Olivier III de Clisson beheaded with his knights, in an illustration of
Froissart.
Olivier III de Clisson, a powerful Breton noble nominally loyal to France, had been persuaded to ally with England’s Edward III in what nobody yet realized was the opening stage of the Hundred Years’ War.
Intriguing to advance a claim to the French throne, Edward knew right where to look. “Brittany was France’s Scotland, choleric, Celtic, stony, bred to opposition and resistance, and ready to use the English in its struggles against its overlord as the Scots used the French in theirs,” Barbara Tuchman wrote. And the Breton War of Succession was just the sort of pretext for meddling.
Clisson was one of the great lords of the region, and in the feudal era where liege relationships counted more than “nationality,” his alliance would swing a considerable network of retainers to the English cause.
He was hardly the only one, according to Jonathan Sumption’s The Hundred Years War:
The duchies of Brittany and Normandy seemed to [the French king Philip VI] to be seething with rebels, led by the very noblemen who had promised to serve him till his dying day. He was shocked and puzzled.
When Clisson’s (apparent) lord Philip VI got wind of the secret deal, he invited Olivier to a joust in Paris and had him arrested. Then, as knight follows day …
In the year of grace one thousand three hundred and forth-three, on Saturday, the second day of August, Olivier, lord of Clisson, knight, prisoner in the Chatelet of Paris for several treasons and other crimes perpetrated by him against the king and the crown of France, and for alliances that he made with the king of England, enemy of the king and kingdom of France, as the said Olivier … has confessed, was by judgement of the king given at Orleans drawn from the Chatelet of Paris to Les Halles … and there on a scaffold had his head cut off. And then from there his corpses was drawn to the gibbet of Paris and there hanged on the highest level;* and his head was sent to Nantes in Brittany to be put on a lance over the Sauvetout gate [as a sign of his treason]. (Cited here.)
That’s chivalry for you.
The unexpected turn came while Clisson’s headless corpse was clanking away on the gibbet: his warlike, 40-something wife Jeanne de Clisson vowed vengeance, sold off the Clisson estates to buy a small fleet, and turned privateer, murderously ravaging French shipping along the Breton coast and reportedly personally beheading aristocrats she could get her hands on.

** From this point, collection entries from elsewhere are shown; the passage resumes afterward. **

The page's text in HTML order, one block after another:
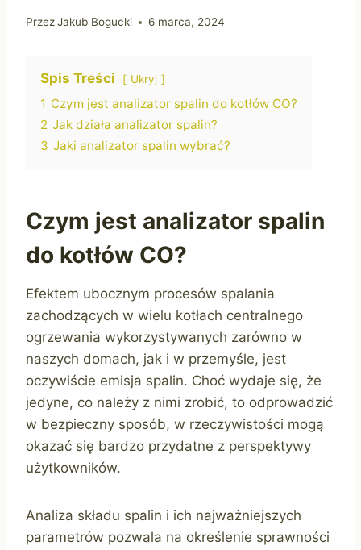
PrzezJakub Bogucki 6 marca, 2024
Spis Treści Ukryj
1 Czym jest analizator spalin do kotłów CO?
2 Jak działa analizator spalin?
3 Jaki analizator spalin wybrać?
Czym jest analizator spalin
do kotłów CO?
Efektem ubocznym procesów spalania
zachodzących w wielu kotłach centralnego
ogrzewania wykorzystywanych zarówno w
naszych domach, jak i w przemyśle, jest
oczywiście emisja spalin. Choć wydaje się, że
jedyne, co należy z nimi zrobić, to odprowadzić
w bezpieczny sposób, w rzeczywistości mogą
okazać się bardzo przydatne z perspektywy
użytkowników.
Analiza składu spalin i ich najważniejszych
parametrów pozwala na określenie sprawności
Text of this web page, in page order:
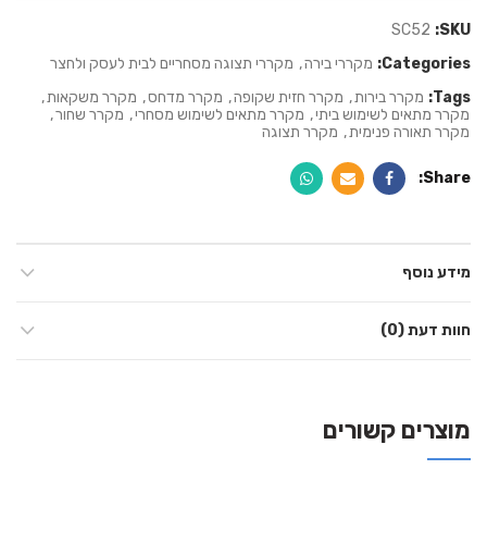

After more than a decade of avenging Olivier, the “Lioness of Brittany” retired triumphantly to England to remarry the sort of British toff whose preference ran towards strong women.
Her son, also named Olivier de Clisson, returned to fight in the Hundred Years War on the side of England … and eventually defected back to the French.
* Meaning, at the imposing tiered gallows of Montfaucon.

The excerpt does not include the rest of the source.